Report every line below that holds the word "wall".

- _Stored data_
◆ ◆ ◆ ◆ ◆ ◆ ◆

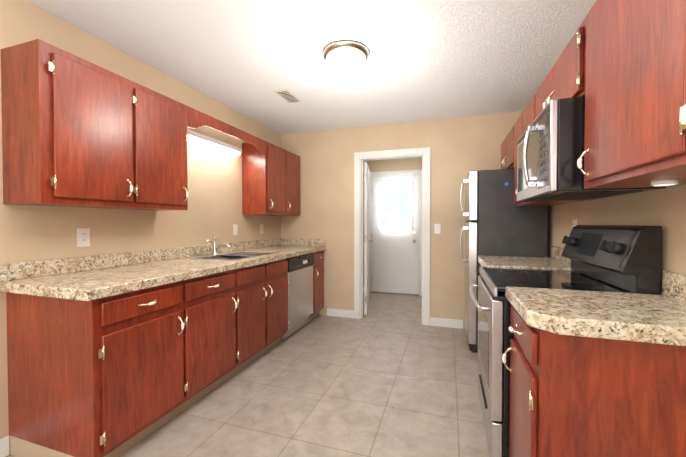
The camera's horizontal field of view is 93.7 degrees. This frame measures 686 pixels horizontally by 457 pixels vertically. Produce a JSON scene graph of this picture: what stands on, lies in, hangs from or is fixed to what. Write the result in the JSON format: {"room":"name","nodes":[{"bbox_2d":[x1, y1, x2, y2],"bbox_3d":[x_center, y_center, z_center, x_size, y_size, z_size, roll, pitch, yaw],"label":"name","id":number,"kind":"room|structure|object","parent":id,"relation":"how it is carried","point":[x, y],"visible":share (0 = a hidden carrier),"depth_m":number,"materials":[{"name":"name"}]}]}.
{"room":"kitchen","nodes":[
{"label":"kitchen","id":0,"kind":"room"},
{"bbox_2d":[0,0,280,438],"bbox_3d":[-1.952,-0.021,1.322,0.120,2.440,6.860,0,1,18],"label":"wall","id":1,"kind":"structure","parent":0,"point":[31,233],"depth_m":2.32,"materials":[{"name":"paint"}]},
{"bbox_2d":[0,436,9,456],"bbox_3d":[-2.346,1.172,-0.073,0.013,0.100,3.728,0,1,18],"label":"baseboard","id":2,"kind":"structure","parent":1,"relation":"attached to","point":[4,441],"depth_m":1.68,"materials":[{"name":"white"}]},
{"bbox_2d":[1,39,140,209],"bbox_3d":[-1.544,-0.530,1.850,0.317,0.800,0.486,0,1,18],"label":"upper cabinet","id":3,"kind":"object","parent":1,"relation":"attached to","point":[77,131],"depth_m":1.67,"materials":[{"name":"brown wood"}]},
{"bbox_2d":[77,228,89,246],"bbox_3d":[-1.647,0.057,2.044,0.008,0.116,0.072,0,1,18],"label":"outlet","id":4,"kind":"object","parent":1,"relation":"attached to","point":[83,237],"visible":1,"depth_m":2.04,"materials":[{"name":"white plastic"}]},
{"bbox_2d":[137,83,188,210],"bbox_3d":[-1.400,-0.537,2.287,0.317,0.800,0.434,0,1,18],"label":"upper cabinet","id":5,"kind":"object","parent":1,"relation":"attached to","point":[162,121],"depth_m":2.22,"materials":[{"name":"brown wood"}]},
{"bbox_2d":[189,107,268,214],"bbox_3d":[-1.152,-0.549,3.042,0.317,0.800,1.156,0,1,18],"label":"upper cabinet","id":6,"kind":"object","parent":1,"relation":"attached to","point":[255,152],"depth_m":3.54,"materials":[{"name":"brown wood"}]},
{"bbox_2d":[187,129,241,154],"bbox_3d":[-1.270,-0.822,3.069,0.073,0.075,0.910,0,1,18],"label":"under-cabinet light","id":7,"kind":"object","parent":6,"relation":"attached to","point":[199,138],"visible":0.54,"depth_m":3.06,"materials":[{"name":"white plastic"}]},
{"bbox_2d":[233,224,237,234],"bbox_3d":[-1.166,0.013,3.496,0.016,0.116,0.072,0,1,18],"label":"light switch","id":8,"kind":"object","parent":1,"relation":"attached to","point":[235,229],"visible":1,"depth_m":3.50,"materials":[{"name":"white plastic"}]},
{"bbox_2d":[260,224,263,233],"bbox_3d":[-1.007,0.005,3.991,0.008,0.116,0.072,0,1,18],"label":"outlet","id":9,"kind":"object","parent":1,"relation":"attached to","point":[261,228],"visible":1,"depth_m":3.99,"materials":[{"name":"white plastic"}]},
{"bbox_2d":[269,143,288,214],"bbox_3d":[-0.908,-0.561,3.784,0.317,0.800,0.405,0,1,18],"label":"upper cabinet","id":10,"kind":"object","parent":1,"relation":"attached to","point":[278,157],"depth_m":3.75,"materials":[{"name":"brown wood"}]},
{"bbox_2d":[277,152,299,215],"bbox_3d":[-0.777,-0.568,4.182,0.317,0.800,0.433,0,1,18],"label":"upper cabinet","id":11,"kind":"object","parent":1,"relation":"attached to","point":[294,160],"depth_m":4.14,"materials":[{"name":"brown wood"}]},
{"bbox_2d":[6,292,489,456],"bbox_3d":[-0.177,1.244,1.633,3.470,0.100,8.520,0,1,18],"label":"floor","id":12,"kind":"structure","parent":0,"point":[389,375],"depth_m":2.23,"materials":[{"name":"tile"}]},
{"bbox_2d":[6,279,189,456],"bbox_3d":[-1.373,0.756,1.844,0.657,0.868,0.530,0,1,18],"label":"base cabinet","id":13,"kind":"object","parent":12,"relation":"on","point":[115,375],"depth_m":1.62,"materials":[{"name":"brown wood"}]},
{"bbox_2d":[190,269,241,404],"bbox_3d":[-1.210,0.748,2.340,0.657,0.868,0.514,0,1,18],"label":"base cabinet","id":14,"kind":"object","parent":12,"relation":"on","point":[215,356],"depth_m":2.24,"materials":[{"name":"brown wood"}]},
{"bbox_2d":[238,258,288,368],"bbox_3d":[-0.999,0.738,2.983,0.657,0.868,0.839,0,1,18],"label":"base cabinet","id":15,"kind":"object","parent":12,"relation":"on","point":[262,288],"depth_m":2.82,"materials":[{"name":"brown wood"}]},
{"bbox_2d":[0,237,325,300],"bbox_3d":[-1.001,0.251,2.942,0.673,0.351,2.953,0,1,18],"label":"countertop","id":16,"kind":"structure","parent":15,"relation":"on","point":[88,278],"depth_m":2.04,"materials":[{"name":"stone"}]},
{"bbox_2d":[205,237,231,255],"bbox_3d":[-1.128,0.162,2.916,0.212,0.173,0.147,0,1,18],"label":"faucet","id":17,"kind":"object","parent":16,"relation":"on","point":[214,247],"depth_m":2.96,"materials":[{"name":"silver metal"}]},
{"bbox_2d":[188,252,273,260],"bbox_3d":[-0.988,0.337,2.979,0.450,0.178,0.690,0,1,18],"label":"sink","id":18,"kind":"object","parent":16,"relation":"in","point":[233,256],"depth_m":2.97,"materials":[{"name":"silver metal"}]},
{"bbox_2d":[281,253,313,339],"bbox_3d":[-0.746,0.728,3.680,0.645,0.866,0.636,0,1,18],"label":"dishwasher","id":19,"kind":"object","parent":12,"relation":"on","point":[300,288],"visible":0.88,"depth_m":3.54,"materials":[{"name":"silver metal"}]},
{"bbox_2d":[309,250,323,320],"bbox_3d":[-0.608,0.718,4.174,0.657,0.868,0.381,0,1,18],"label":"base cabinet","id":20,"kind":"object","parent":12,"relation":"on","point":[318,266],"depth_m":4.04,"materials":[{"name":"brown wood"}]},
{"bbox_2d":[459,169,547,350],"bbox_3d":[1.556,0.305,3.266,0.726,1.725,0.726,0,1,18],"label":"fridge","id":21,"kind":"object","parent":12,"relation":"on","point":[501,224],"visible":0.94,"depth_m":2.94,"materials":[{"name":"black metal"}]},
{"bbox_2d":[469,225,661,456],"bbox_3d":[1.105,0.586,1.823,0.719,1.210,0.778,0,1,18],"label":"range","id":22,"kind":"object","parent":12,"relation":"on","point":[618,258],"visible":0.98,"depth_m":1.55,"materials":[{"name":"black metal"}]},
{"bbox_2d":[502,305,685,456],"bbox_3d":[0.972,0.767,1.213,0.625,0.868,0.455,0,1,18],"label":"base cabinet","id":23,"kind":"object","parent":12,"relation":"on","point":[574,396],"visible":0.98,"depth_m":1.03,"materials":[{"name":"brown wood"}]},
{"bbox_2d":[506,271,685,345],"bbox_3d":[0.973,0.254,1.177,0.606,0.155,0.513,0,1,18],"label":"countertop","id":24,"kind":"structure","parent":23,"relation":"on","point":[649,318],"depth_m":1.08,"materials":[{"name":"stone"}]},
{"bbox_3d":[1.405,0.745,2.531,0.625,0.868,0.740,0,1,18],"label":"base cabinet","id":25,"kind":"object","parent":12,"relation":"on","visible":0},
{"bbox_2d":[478,246,579,273],"bbox_3d":[1.414,0.232,2.520,0.606,0.155,0.746,0,1,18],"label":"countertop","id":26,"kind":"structure","parent":25,"relation":"on","point":[556,260],"depth_m":2.48,"materials":[{"name":"stone"}]},
{"bbox_2d":[26,0,596,134],"bbox_3d":[-0.436,-1.283,0.803,3.470,0.100,6.860,0,1,18],"label":"ceiling","id":27,"kind":"structure","parent":0,"point":[434,59],"depth_m":2.26,"materials":[{"name":"white paint"}]},
{"bbox_2d":[274,89,302,102],"bbox_3d":[-0.523,-1.265,3.085,0.150,0.008,0.320,0,1,18],"label":"ceiling vent","id":28,"kind":"object","parent":27,"relation":"in","point":[288,95],"visible":1,"depth_m":3.06,"materials":[{"name":"white metal"}]},
{"bbox_2d":[322,40,368,74],"bbox_3d":[0.021,-1.178,2.308,0.338,0.158,0.338,0,1,18],"label":"ceiling light","id":29,"kind":"object","parent":27,"relation":"attached to","point":[345,57],"visible":1,"depth_m":2.21,"materials":[{"name":"white glass"}]},
{"bbox_2d":[363,157,421,293],"bbox_3d":[1.028,-0.090,5.552,2.040,2.440,0.120,0,1,18],"label":"wall","id":30,"kind":"structure","parent":0,"point":[403,164],"depth_m":5.54,"materials":[{"name":"paint"}]},
{"bbox_2d":[371,175,418,295],"bbox_3d":[0.881,0.116,5.495,0.822,2.030,0.085,0,1,18],"label":"exterior door","id":31,"kind":"structure","parent":30,"relation":"in","point":[395,234],"depth_m":5.52,"materials":[{"name":"white"}]},
{"bbox_2d":[369,170,421,295],"bbox_3d":[0.892,0.073,5.526,0.970,2.115,0.020,0,1,18],"label":"door frame","id":32,"kind":"structure","parent":30,"relation":"attached to","point":[397,173],"depth_m":5.47,"materials":[{"name":"white"}]},
{"bbox_2d":[280,111,522,328],"bbox_3d":[0.616,-0.065,4.025,3.070,2.440,0.120,0,1,18],"label":"wall","id":33,"kind":"structure","parent":0,"point":[461,147],"depth_m":3.93,"materials":[{"name":"paint"}]},
{"bbox_2d":[327,308,353,317],"bbox_3d":[-0.033,1.102,4.187,0.368,0.100,0.013,0,1,18],"label":"baseboard","id":34,"kind":"structure","parent":33,"relation":"attached to","point":[330,312],"depth_m":4.18,"materials":[{"name":"white"}]},
{"bbox_2d":[363,162,372,314],"bbox_3d":[0.343,0.130,4.585,0.156,2.008,0.770,0,1,7],"label":"interior door","id":35,"kind":"structure","parent":33,"relation":"in","point":[366,240],"depth_m":4.22,"materials":[{"name":"white"}]},
{"bbox_2d":[354,147,430,325],"bbox_3d":[0.611,0.095,4.029,0.940,2.120,0.156,0,1,18],"label":"door frame","id":36,"kind":"structure","parent":33,"relation":"attached to","point":[424,153],"depth_m":3.96,"materials":[{"name":"white"}]},
{"bbox_2d":[434,224,440,233],"bbox_3d":[1.112,0.004,3.791,0.072,0.116,0.016,0,1,18],"label":"light switch","id":37,"kind":"object","parent":33,"relation":"attached to","point":[437,228],"visible":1,"depth_m":3.79,"materials":[{"name":"white plastic"}]},
{"bbox_2d":[430,317,462,328],"bbox_3d":[1.213,1.109,3.777,0.368,0.100,0.013,0,1,18],"label":"baseboard","id":38,"kind":"structure","parent":33,"relation":"attached to","point":[440,322],"depth_m":3.77,"materials":[{"name":"white"}]},
{"bbox_2d":[548,184,685,294],"bbox_3d":[1.079,-0.005,0.326,0.120,2.440,6.860,0,1,18],"label":"wall","id":39,"kind":"structure","parent":0,"point":[665,208],"depth_m":1.52,"materials":[{"name":"paint"}]},
{"bbox_2d":[501,127,512,168],"bbox_3d":[1.786,-0.577,3.173,0.317,0.750,0.748,0,1,18],"label":"upper cabinet","id":40,"kind":"object","parent":39,"relation":"attached to","point":[507,145],"depth_m":3.15,"materials":[{"name":"brown wood"}]},
{"bbox_2d":[513,97,561,205],"bbox_3d":[1.553,-0.565,2.465,0.317,0.750,0.743,0,1,18],"label":"upper cabinet","id":41,"kind":"object","parent":39,"relation":"attached to","point":[525,119],"depth_m":2.62,"materials":[{"name":"brown wood"}]},
{"bbox_2d":[529,31,586,203],"bbox_3d":[1.311,-0.553,1.727,0.317,0.750,0.810,0,1,18],"label":"upper cabinet","id":42,"kind":"object","parent":39,"relation":"attached to","point":[560,82],"depth_m":1.67,"materials":[{"name":"brown wood"}]},
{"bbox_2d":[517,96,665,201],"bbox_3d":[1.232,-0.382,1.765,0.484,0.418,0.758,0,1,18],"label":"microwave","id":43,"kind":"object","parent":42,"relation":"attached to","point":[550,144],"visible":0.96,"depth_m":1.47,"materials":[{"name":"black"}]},
{"bbox_2d":[572,219,576,228],"bbox_3d":[1.664,-0.007,2.313,0.008,0.116,0.072,0,1,18],"label":"outlet","id":44,"kind":"object","parent":39,"relation":"attached to","point":[574,222],"visible":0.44,"depth_m":2.31,"materials":[{"name":"white plastic"}]},
{"bbox_2d":[577,0,685,188],"bbox_3d":[1.082,-0.542,1.033,0.317,0.750,0.652,0,1,18],"label":"upper cabinet","id":45,"kind":"object","parent":39,"relation":"attached to","point":[620,65],"depth_m":1.05,"materials":[{"name":"brown wood"}]},
{"bbox_2d":[673,0,685,167],"bbox_3d":[0.883,-0.532,0.426,0.317,0.750,0.625,0,1,18],"label":"upper cabinet","id":46,"kind":"object","parent":39,"relation":"attached to","point":[679,89],"depth_m":0.80,"materials":[{"name":"brown wood"}]}
]}

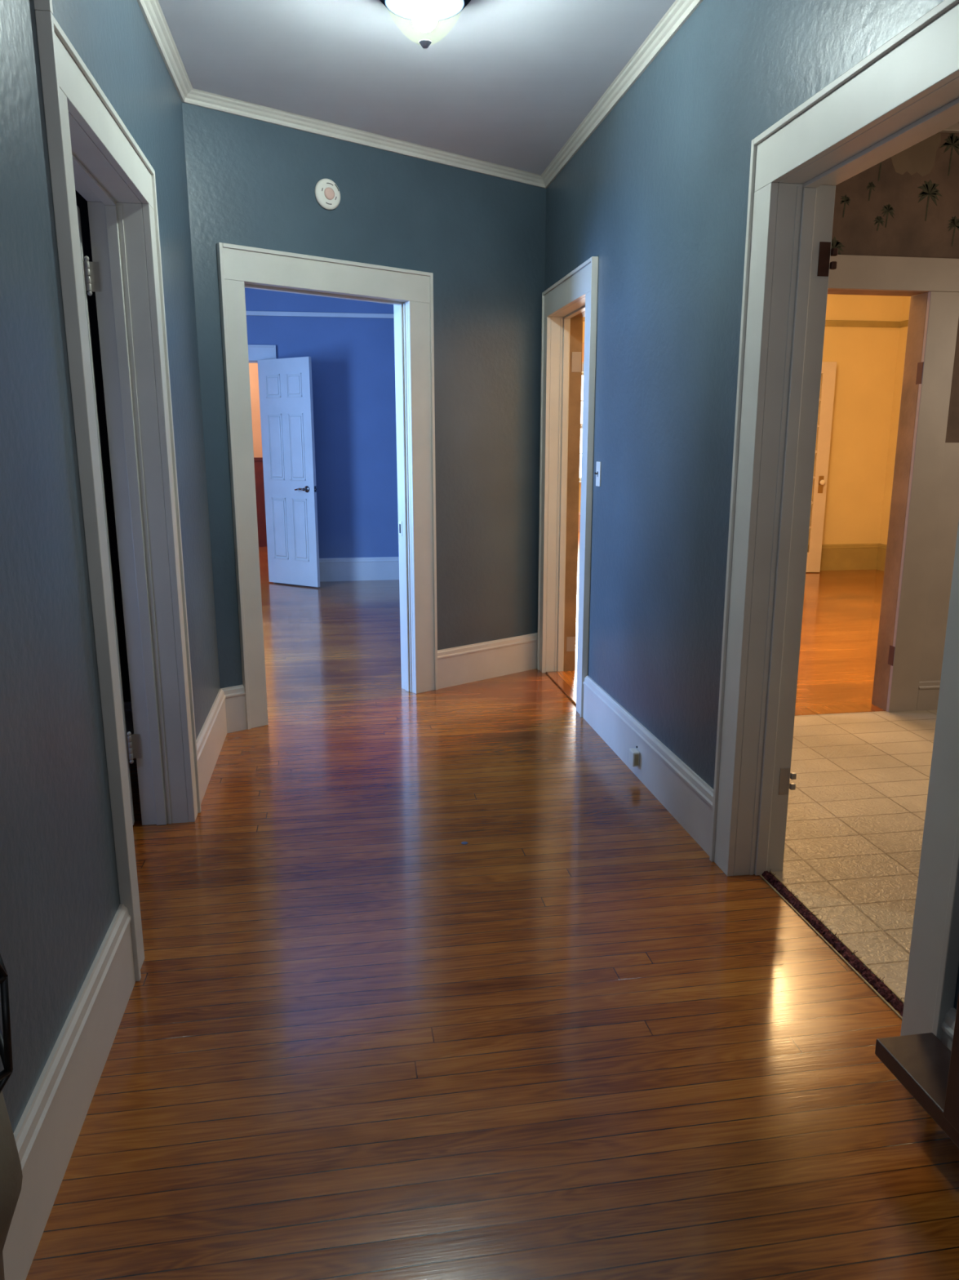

◆ ◆ ◆ ◆ ◆ ◆ ◆

- _WRITTEN SOLUTION_
{"bbox_2d":[0,0,280,438],"bbox_3d":[-1.952,-0.021,1.322,0.120,2.440,6.860,0,1,18],"label":"wall","id":1,"kind":"structure","parent":0,"point":[31,233],"depth_m":2.32,"materials":[{"name":"paint"}]},
{"bbox_2d":[363,157,421,293],"bbox_3d":[1.028,-0.090,5.552,2.040,2.440,0.120,0,1,18],"label":"wall","id":30,"kind":"structure","parent":0,"point":[403,164],"depth_m":5.54,"materials":[{"name":"paint"}]},
{"bbox_2d":[280,111,522,328],"bbox_3d":[0.616,-0.065,4.025,3.070,2.440,0.120,0,1,18],"label":"wall","id":33,"kind":"structure","parent":0,"point":[461,147],"depth_m":3.93,"materials":[{"name":"paint"}]},
{"bbox_2d":[548,184,685,294],"bbox_3d":[1.079,-0.005,0.326,0.120,2.440,6.860,0,1,18],"label":"wall","id":39,"kind":"structure","parent":0,"point":[665,208],"depth_m":1.52,"materials":[{"name":"paint"}]},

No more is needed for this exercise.